(Excerpts from a dataset)
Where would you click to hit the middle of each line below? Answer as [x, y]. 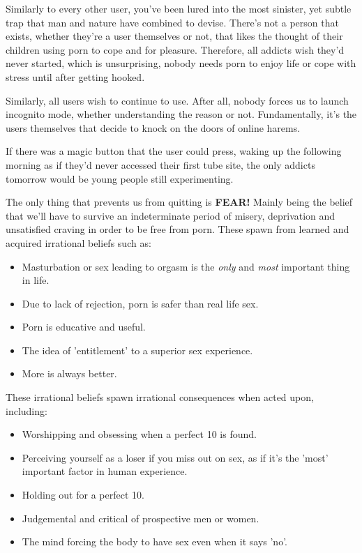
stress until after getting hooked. [75, 76]
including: [27, 410]
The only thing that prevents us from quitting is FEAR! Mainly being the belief [179, 202]
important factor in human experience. [105, 471]
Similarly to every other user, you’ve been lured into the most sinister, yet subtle [179, 8]
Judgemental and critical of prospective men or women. [141, 518]
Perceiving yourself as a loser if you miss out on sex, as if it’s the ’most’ [175, 457]
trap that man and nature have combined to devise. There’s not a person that [172, 22]
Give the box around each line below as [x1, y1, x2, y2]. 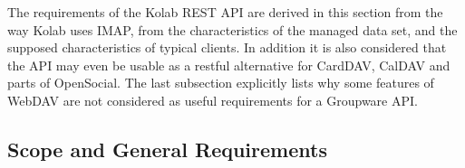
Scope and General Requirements [7, 135, 327, 163]
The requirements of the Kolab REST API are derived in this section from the [7, 3, 443, 21]
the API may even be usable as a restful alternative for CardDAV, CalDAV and [7, 55, 450, 74]
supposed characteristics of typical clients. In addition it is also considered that [7, 38, 447, 57]
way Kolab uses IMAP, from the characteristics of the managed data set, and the [7, 20, 458, 39]
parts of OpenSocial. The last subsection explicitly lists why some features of [7, 73, 434, 92]
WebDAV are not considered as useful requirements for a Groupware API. [7, 90, 418, 109]
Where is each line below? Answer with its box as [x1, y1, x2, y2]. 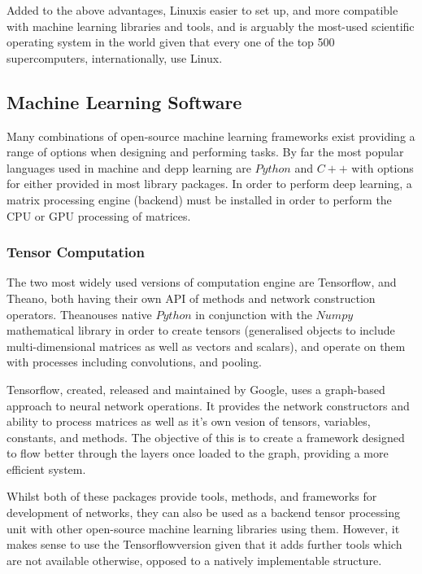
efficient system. [7, 460, 86, 477]
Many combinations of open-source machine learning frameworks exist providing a [7, 127, 415, 144]
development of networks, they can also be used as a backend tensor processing [7, 504, 400, 521]
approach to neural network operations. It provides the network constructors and [7, 397, 410, 414]
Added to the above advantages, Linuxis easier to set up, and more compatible [7, 2, 398, 18]
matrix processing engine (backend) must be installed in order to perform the [7, 191, 392, 208]
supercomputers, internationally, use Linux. [7, 49, 223, 66]
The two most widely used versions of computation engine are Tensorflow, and [7, 274, 397, 291]
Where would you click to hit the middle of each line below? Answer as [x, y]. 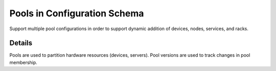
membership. [24, 62]
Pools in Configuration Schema [77, 13]
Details [21, 43]
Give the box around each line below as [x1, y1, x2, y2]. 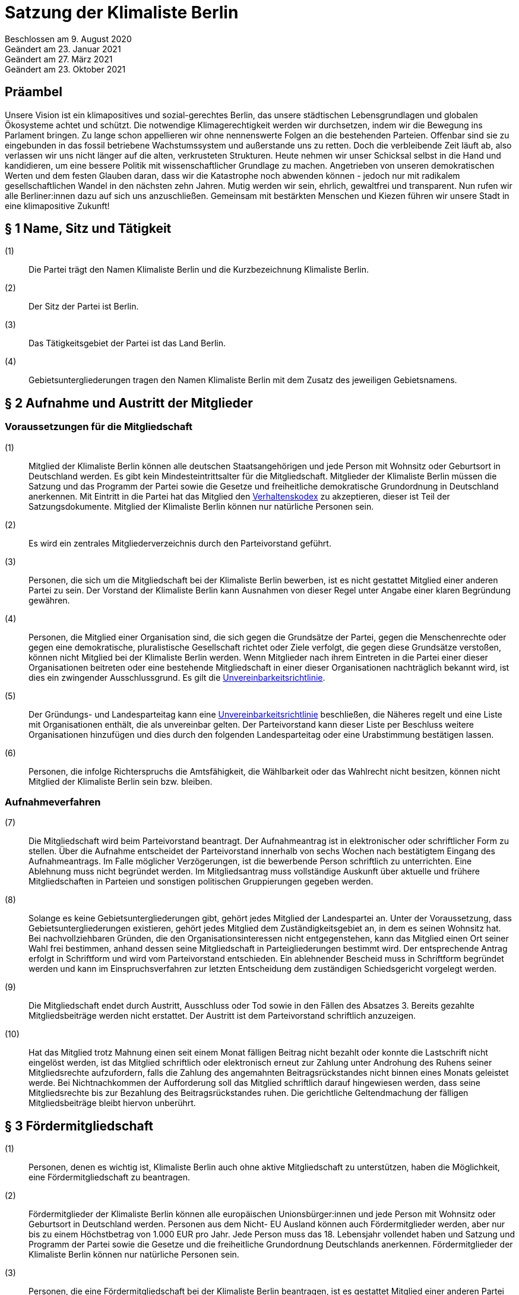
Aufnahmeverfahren [5, 796, 101, 808]
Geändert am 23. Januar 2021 [5, 43, 121, 54]
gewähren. [29, 595, 70, 605]
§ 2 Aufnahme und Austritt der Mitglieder [5, 395, 253, 410]
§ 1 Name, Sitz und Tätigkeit [5, 221, 172, 236]
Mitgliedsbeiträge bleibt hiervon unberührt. [29, 1098, 196, 1108]
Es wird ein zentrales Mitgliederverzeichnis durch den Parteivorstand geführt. [29, 538, 331, 548]
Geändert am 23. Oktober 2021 [5, 64, 126, 74]
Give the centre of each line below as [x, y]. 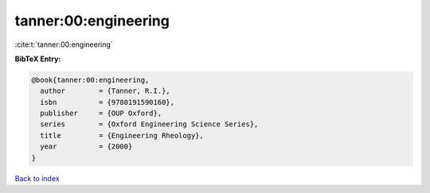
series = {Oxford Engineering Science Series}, [149, 124]
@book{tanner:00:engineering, [90, 80]
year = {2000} [86, 147]
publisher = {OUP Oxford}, [101, 114]
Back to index [37, 178]
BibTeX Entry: [38, 59]
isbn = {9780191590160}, [107, 102]
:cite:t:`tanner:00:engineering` [64, 44]
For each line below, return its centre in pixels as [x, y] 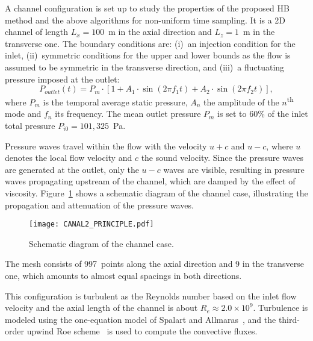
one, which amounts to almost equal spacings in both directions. [123, 275]
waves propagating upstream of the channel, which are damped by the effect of [150, 181]
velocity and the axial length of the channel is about [101, 308]
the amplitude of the [241, 102]
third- [289, 319]
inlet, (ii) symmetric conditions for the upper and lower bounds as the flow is [148, 55]
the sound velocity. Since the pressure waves [222, 158]
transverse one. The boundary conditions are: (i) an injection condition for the [150, 43]
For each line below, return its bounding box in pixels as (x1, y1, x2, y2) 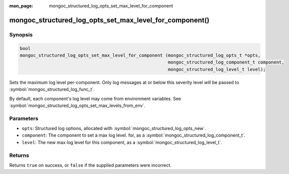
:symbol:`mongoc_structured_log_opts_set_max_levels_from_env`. (9, 102, 146, 108)
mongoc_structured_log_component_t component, (168, 59, 284, 65)
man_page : (9, 3, 34, 8)
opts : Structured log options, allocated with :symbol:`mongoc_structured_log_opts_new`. (22, 125, 206, 131)
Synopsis (9, 31, 33, 38)
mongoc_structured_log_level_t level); (168, 66, 266, 72)
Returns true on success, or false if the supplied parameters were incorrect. (9, 162, 172, 168)
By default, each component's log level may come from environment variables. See (9, 95, 182, 101)
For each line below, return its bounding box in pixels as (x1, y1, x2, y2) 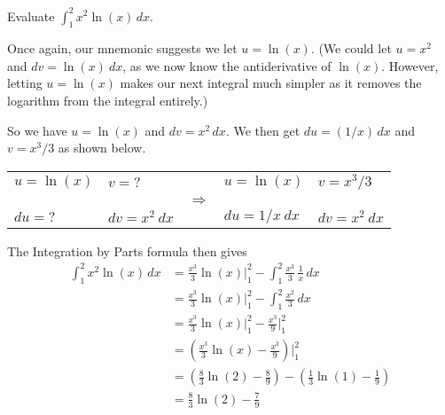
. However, (381, 56, 439, 74)
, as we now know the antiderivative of (122, 56, 332, 74)
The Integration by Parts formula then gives (7, 241, 247, 260)
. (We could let (310, 39, 392, 58)
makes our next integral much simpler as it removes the (120, 74, 422, 92)
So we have (7, 121, 67, 139)
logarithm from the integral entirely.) (7, 91, 208, 110)
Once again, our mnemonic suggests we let (7, 39, 238, 58)
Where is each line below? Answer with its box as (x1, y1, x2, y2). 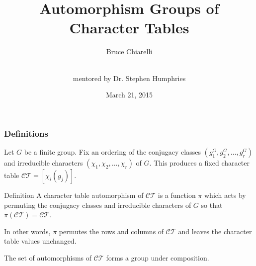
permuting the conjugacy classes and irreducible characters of (4, 199, 191, 210)
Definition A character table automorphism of (4, 189, 144, 200)
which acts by (204, 189, 246, 200)
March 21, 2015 (105, 89, 153, 100)
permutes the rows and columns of (59, 226, 164, 236)
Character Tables (69, 17, 189, 38)
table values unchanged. (4, 236, 77, 246)
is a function (158, 189, 196, 200)
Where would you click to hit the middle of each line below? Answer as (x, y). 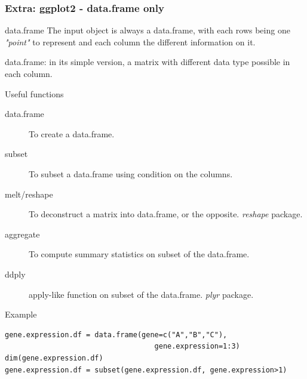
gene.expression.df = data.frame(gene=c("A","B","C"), (116, 335)
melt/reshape (29, 194)
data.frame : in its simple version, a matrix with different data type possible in (148, 62)
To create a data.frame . (72, 133)
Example (21, 314)
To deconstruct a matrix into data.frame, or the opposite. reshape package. (166, 214)
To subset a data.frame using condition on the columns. (131, 173)
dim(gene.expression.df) (54, 358)
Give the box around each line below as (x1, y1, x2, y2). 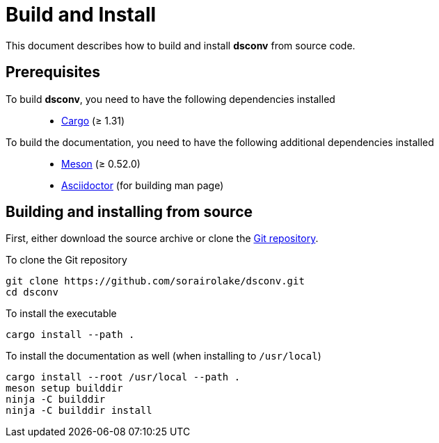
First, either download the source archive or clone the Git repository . (6, 232, 319, 245)
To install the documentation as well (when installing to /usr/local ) (6, 350, 321, 362)
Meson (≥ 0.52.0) (61, 157, 141, 170)
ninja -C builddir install (6, 405, 152, 417)
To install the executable (6, 307, 117, 320)
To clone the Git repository (6, 254, 127, 266)
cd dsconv (6, 287, 58, 298)
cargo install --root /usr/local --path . (6, 371, 241, 383)
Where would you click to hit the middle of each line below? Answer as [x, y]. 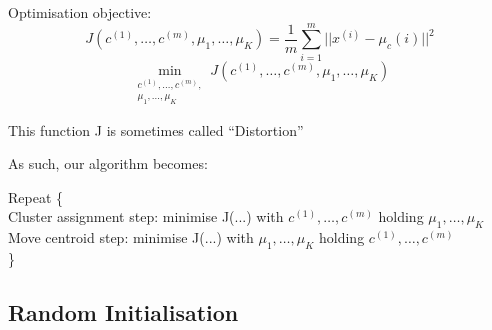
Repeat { [36, 196]
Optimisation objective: [80, 12]
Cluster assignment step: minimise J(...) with [146, 216]
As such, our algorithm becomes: [108, 163]
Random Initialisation [123, 311]
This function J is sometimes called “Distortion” [156, 129]
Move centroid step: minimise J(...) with [131, 237]
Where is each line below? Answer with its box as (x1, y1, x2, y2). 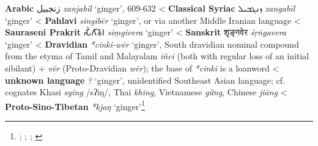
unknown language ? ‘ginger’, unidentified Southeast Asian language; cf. (5, 73, 285, 86)
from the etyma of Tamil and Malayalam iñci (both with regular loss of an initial (5, 49, 309, 62)
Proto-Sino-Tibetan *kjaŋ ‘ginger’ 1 (5, 98, 145, 112)
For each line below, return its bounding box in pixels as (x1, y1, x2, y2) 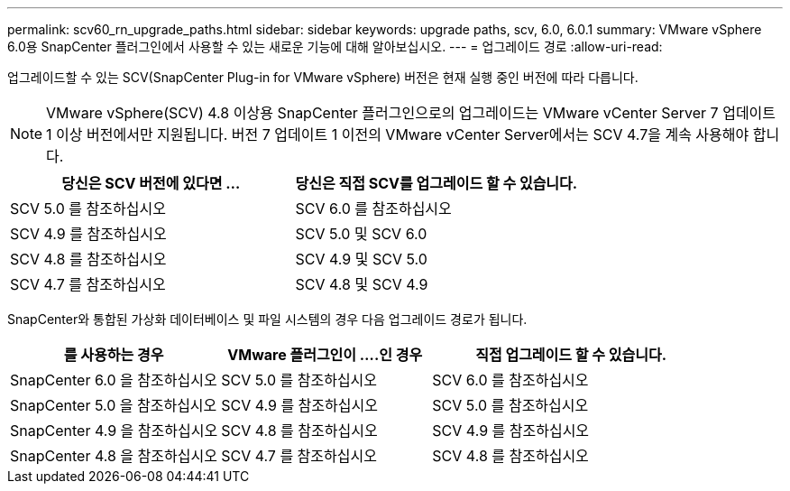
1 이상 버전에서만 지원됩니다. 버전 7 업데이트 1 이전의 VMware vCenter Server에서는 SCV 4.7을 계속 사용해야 (46, 125, 749, 144)
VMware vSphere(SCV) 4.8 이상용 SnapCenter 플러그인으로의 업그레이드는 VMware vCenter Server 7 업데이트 (46, 104, 776, 122)
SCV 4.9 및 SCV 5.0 (295, 250, 427, 268)
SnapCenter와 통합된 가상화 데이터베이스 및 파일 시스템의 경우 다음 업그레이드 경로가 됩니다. (7, 311, 528, 327)
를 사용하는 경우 (63, 346, 164, 364)
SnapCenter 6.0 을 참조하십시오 (10, 371, 217, 389)
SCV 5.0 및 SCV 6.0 (295, 225, 427, 243)
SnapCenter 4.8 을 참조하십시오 (10, 447, 217, 465)
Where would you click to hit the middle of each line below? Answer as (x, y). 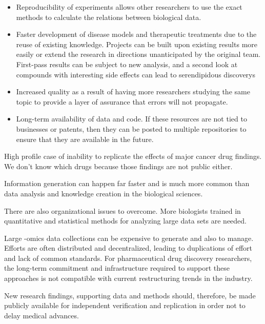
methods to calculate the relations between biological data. (109, 17)
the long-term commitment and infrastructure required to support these (117, 268)
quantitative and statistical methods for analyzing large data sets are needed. (126, 221)
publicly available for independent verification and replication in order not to (125, 305)
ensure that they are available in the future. (85, 139)
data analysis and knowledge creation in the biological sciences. (104, 193)
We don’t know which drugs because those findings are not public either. (118, 166)
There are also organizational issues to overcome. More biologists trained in (123, 210)
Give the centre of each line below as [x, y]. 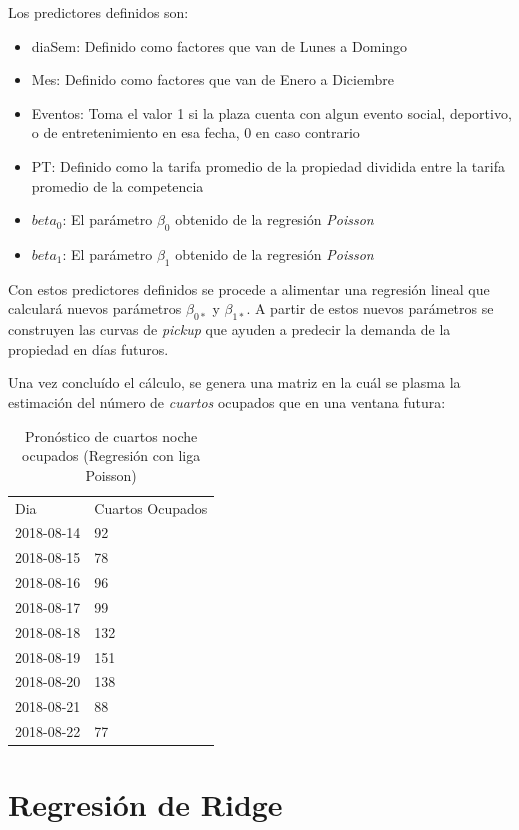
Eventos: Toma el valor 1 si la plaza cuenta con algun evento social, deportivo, [271, 112]
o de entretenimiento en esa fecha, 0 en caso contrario [195, 132]
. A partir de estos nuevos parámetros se [370, 308]
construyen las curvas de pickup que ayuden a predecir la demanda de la [229, 329]
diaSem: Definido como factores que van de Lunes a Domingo [219, 45]
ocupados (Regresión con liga [111, 455]
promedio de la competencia [117, 185]
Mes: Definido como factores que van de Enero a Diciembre [212, 79]
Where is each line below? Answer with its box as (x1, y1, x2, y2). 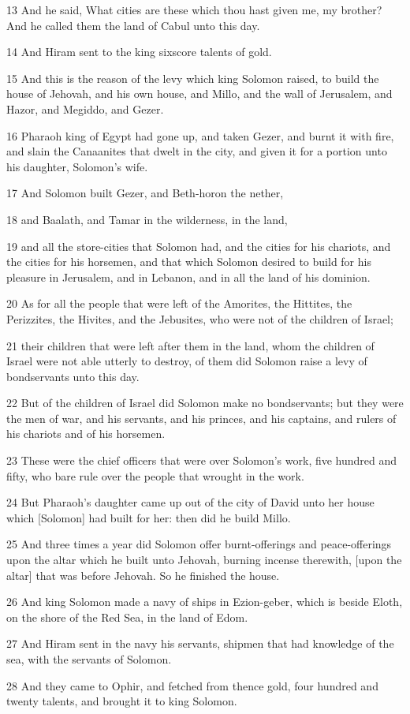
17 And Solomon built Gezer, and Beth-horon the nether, (6, 185, 284, 201)
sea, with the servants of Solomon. (6, 651, 172, 667)
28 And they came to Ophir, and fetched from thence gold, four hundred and (6, 677, 378, 693)
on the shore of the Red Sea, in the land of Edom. (6, 608, 248, 625)
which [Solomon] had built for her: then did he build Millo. (6, 509, 291, 525)
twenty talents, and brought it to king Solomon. (6, 693, 237, 709)
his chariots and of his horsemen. (6, 425, 166, 442)
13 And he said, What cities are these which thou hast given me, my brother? (6, 2, 382, 17)
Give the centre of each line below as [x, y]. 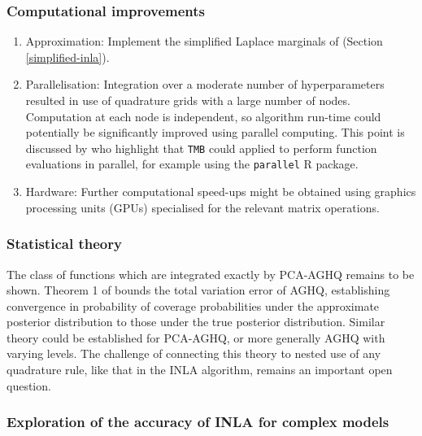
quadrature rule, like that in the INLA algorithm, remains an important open [200, 370]
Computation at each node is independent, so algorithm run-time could [203, 116]
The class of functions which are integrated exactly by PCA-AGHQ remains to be [211, 274]
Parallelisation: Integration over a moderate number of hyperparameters [205, 84]
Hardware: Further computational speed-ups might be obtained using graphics [221, 192]
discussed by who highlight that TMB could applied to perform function [201, 148]
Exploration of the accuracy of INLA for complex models [198, 422]
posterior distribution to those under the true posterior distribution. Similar [196, 322]
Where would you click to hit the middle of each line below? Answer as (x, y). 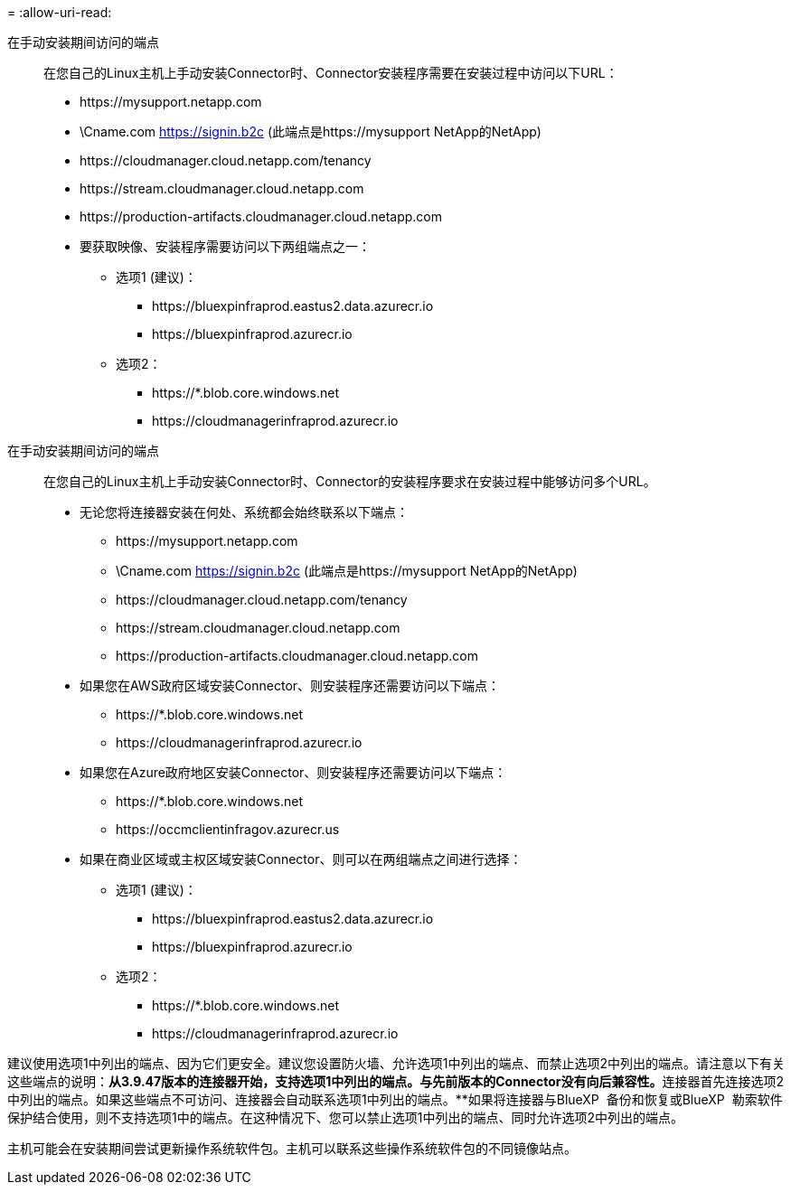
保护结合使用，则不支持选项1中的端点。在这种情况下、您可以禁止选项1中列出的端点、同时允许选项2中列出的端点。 (345, 1117)
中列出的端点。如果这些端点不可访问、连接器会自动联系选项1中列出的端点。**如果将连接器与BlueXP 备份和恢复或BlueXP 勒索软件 (395, 1099)
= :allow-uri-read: (60, 12)
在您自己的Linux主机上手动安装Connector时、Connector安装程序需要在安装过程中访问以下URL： (331, 73)
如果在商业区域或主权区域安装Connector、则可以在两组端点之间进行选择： (301, 859)
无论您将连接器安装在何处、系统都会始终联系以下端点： (244, 512)
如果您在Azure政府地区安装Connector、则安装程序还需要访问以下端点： (293, 772)
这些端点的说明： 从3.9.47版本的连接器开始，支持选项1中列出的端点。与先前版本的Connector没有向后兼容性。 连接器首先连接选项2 (396, 1081)
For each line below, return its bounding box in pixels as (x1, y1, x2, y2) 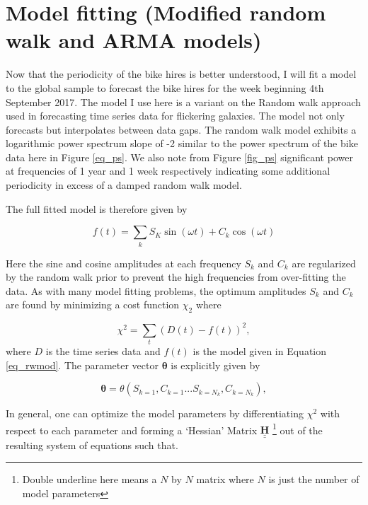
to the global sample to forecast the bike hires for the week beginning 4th (6, 80, 324, 95)
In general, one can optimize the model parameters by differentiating (6, 406, 304, 421)
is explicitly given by (171, 357, 260, 372)
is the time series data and (45, 343, 161, 358)
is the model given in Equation (192, 343, 327, 358)
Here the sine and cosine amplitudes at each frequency (6, 255, 241, 270)
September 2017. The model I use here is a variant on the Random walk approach (6, 94, 361, 109)
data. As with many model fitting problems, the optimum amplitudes (6, 283, 306, 298)
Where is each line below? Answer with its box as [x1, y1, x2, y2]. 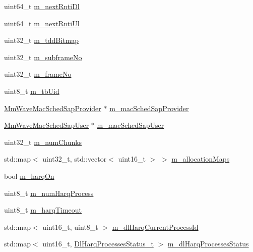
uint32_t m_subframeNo [4, 52, 82, 62]
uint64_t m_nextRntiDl [4, 1, 80, 11]
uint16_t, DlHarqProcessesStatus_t [42, 238, 154, 249]
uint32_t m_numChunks [4, 136, 82, 147]
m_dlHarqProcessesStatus [167, 238, 249, 249]
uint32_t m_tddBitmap [4, 35, 79, 45]
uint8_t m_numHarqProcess [4, 187, 94, 198]
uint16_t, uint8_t [42, 221, 98, 232]
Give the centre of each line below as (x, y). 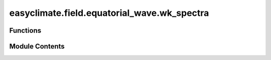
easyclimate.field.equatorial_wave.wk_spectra (109, 13)
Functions (25, 30)
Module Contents (37, 46)
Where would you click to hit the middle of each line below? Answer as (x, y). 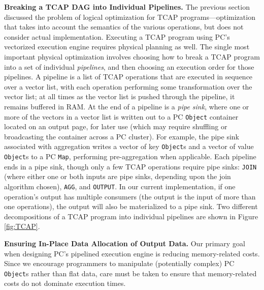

• Exercise prompt:
Return from the data every line that holds "Oxford".

• Answer box:
series = {Oxford Engineering Science Series}, [149, 124]
publisher = {OUP Oxford}, [101, 114]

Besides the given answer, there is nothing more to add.